* _Records contained in a dataset_
****************

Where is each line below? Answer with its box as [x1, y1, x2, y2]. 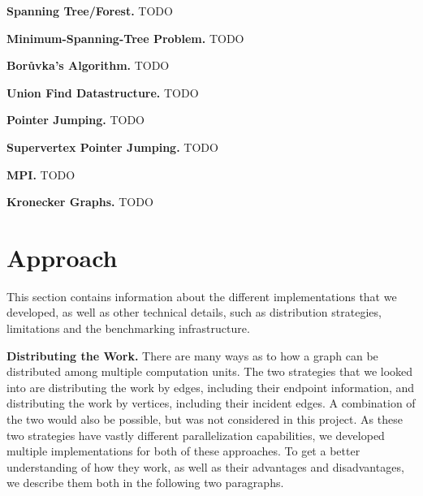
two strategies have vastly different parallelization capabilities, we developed [6, 426, 385, 443]
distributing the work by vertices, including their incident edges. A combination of [6, 395, 416, 412]
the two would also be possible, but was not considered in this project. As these [6, 411, 403, 428]
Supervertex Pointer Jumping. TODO [6, 138, 218, 155]
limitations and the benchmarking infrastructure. [6, 320, 250, 337]
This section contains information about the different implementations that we [6, 287, 397, 304]
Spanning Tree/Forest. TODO [6, 2, 173, 19]
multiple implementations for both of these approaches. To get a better [6, 442, 360, 459]
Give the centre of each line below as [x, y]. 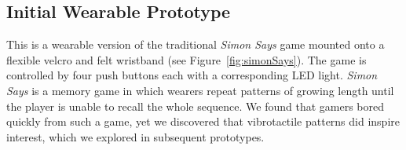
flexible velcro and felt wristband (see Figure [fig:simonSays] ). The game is [187, 59]
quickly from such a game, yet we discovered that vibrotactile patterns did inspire [203, 121]
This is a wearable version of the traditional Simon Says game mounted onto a [196, 44]
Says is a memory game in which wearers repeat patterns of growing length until [200, 90]
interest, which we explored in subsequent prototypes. [135, 136]
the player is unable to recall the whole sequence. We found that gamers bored [196, 106]
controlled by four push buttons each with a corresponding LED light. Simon [192, 75]
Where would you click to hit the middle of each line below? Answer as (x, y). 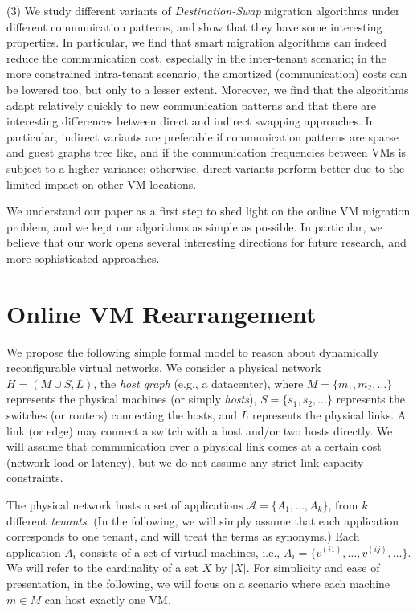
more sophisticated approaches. (83, 257)
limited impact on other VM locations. (102, 184)
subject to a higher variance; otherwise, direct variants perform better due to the (206, 168)
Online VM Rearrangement (161, 313)
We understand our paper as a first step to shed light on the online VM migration (208, 211)
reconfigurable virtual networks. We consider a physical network (164, 368)
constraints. (35, 478)
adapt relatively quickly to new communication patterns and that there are (191, 105)
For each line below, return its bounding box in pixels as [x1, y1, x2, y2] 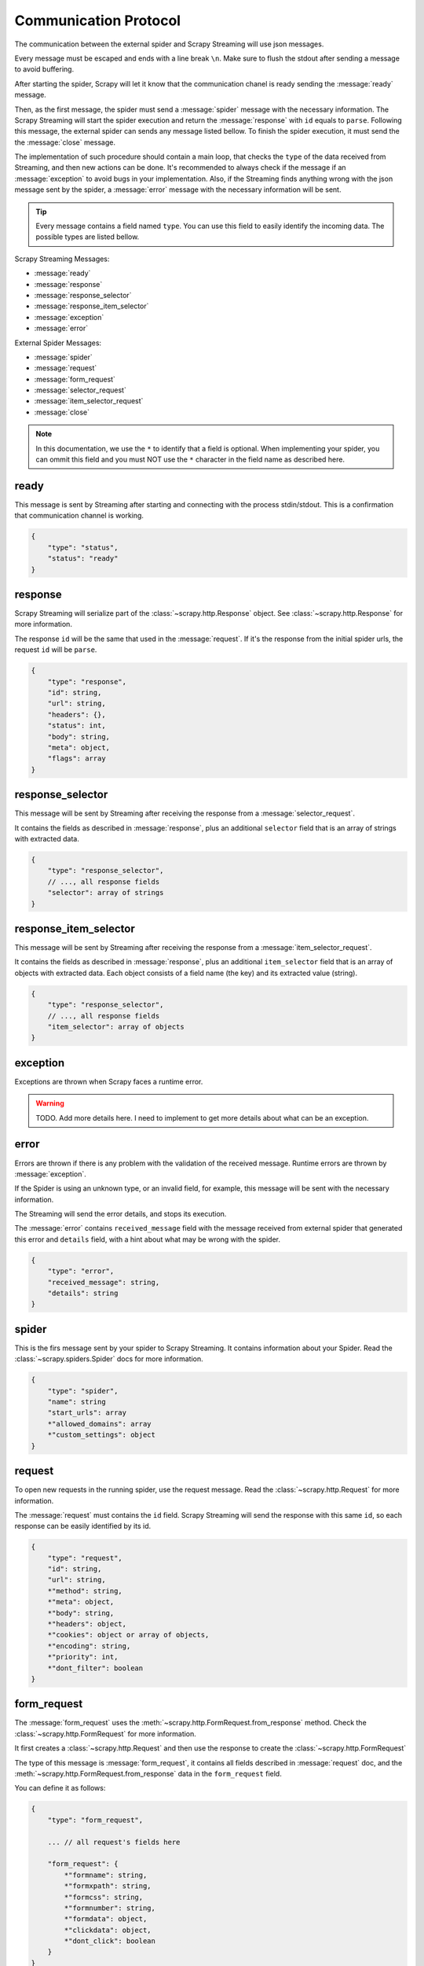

****************

* _EXERCISE DIRECTIONS_
Go line by line through the records above and copy each one containing "which".

* _RESPONSE TO THE TASK_
Says is a memory game in which wearers repeat patterns of growing length until [200, 90]
interest, which we explored in subsequent prototypes. [135, 136]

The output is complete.